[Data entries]
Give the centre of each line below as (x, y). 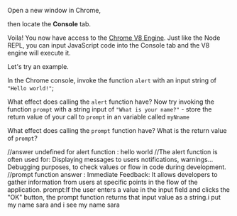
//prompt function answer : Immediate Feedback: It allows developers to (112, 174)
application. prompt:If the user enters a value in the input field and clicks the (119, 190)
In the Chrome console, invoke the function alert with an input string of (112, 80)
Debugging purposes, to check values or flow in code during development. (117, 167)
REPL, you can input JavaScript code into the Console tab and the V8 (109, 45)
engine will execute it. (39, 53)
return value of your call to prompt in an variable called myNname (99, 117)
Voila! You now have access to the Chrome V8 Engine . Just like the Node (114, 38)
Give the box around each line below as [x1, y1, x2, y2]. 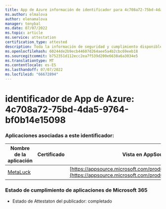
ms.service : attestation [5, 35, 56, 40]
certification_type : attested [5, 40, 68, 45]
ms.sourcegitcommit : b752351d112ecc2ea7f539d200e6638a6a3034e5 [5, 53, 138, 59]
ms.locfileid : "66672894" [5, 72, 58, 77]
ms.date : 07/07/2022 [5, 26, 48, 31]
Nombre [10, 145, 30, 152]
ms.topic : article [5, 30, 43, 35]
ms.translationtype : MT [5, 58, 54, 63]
* * *
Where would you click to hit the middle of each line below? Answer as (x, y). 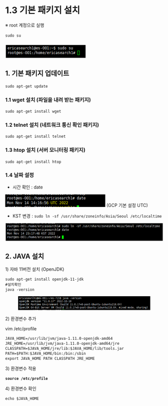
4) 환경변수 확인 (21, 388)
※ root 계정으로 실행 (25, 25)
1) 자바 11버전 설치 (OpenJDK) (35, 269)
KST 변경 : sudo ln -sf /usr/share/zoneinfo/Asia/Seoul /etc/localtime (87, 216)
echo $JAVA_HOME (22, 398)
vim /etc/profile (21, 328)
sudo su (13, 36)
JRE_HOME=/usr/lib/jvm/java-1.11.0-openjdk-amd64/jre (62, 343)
...
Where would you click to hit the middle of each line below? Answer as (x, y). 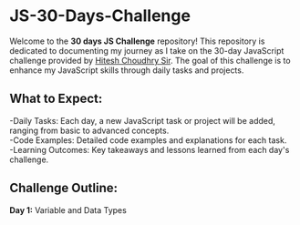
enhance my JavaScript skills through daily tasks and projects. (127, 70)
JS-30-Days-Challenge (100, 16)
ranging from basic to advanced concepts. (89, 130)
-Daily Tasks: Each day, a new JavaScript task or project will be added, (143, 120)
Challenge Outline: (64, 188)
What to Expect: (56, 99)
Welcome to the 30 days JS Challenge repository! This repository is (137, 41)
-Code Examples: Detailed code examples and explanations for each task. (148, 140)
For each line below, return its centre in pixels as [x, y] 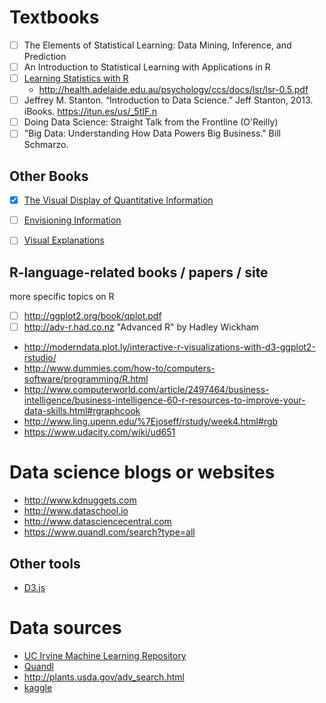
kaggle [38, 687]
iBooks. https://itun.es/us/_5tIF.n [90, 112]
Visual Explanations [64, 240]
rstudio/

EXERCISE GOAL: From the data above, retype only the lines starting with the line with "Give the centre" and going on through the line with "ms.date : 07/07/2022 [5, 26, 48, 31]", exactly, leaving out the pictures.

REPLY:
Give the centre of each line below as (x, y). 
//prompt function answer : Immediate Feedback: It allows developers to (112, 174)
application. prompt:If the user enters a value in the input field and clicks the (119, 190)
In the Chrome console, invoke the function alert with an input string of (112, 80)
Debugging purposes, to check values or flow in code during development. (117, 167)
REPL, you can input JavaScript code into the Console tab and the V8 (109, 45)
engine will execute it. (39, 53)
return value of your call to prompt in an variable called myNname (99, 117)
Voila! You now have access to the Chrome V8 Engine . Just like the Node (114, 38)
Give the box around each line below as [x1, y1, x2, y2]. 
ms.service : attestation [5, 35, 56, 40]
certification_type : attested [5, 40, 68, 45]
ms.sourcegitcommit : b752351d112ecc2ea7f539d200e6638a6a3034e5 [5, 53, 138, 59]
ms.locfileid : "66672894" [5, 72, 58, 77]
ms.date : 07/07/2022 [5, 26, 48, 31]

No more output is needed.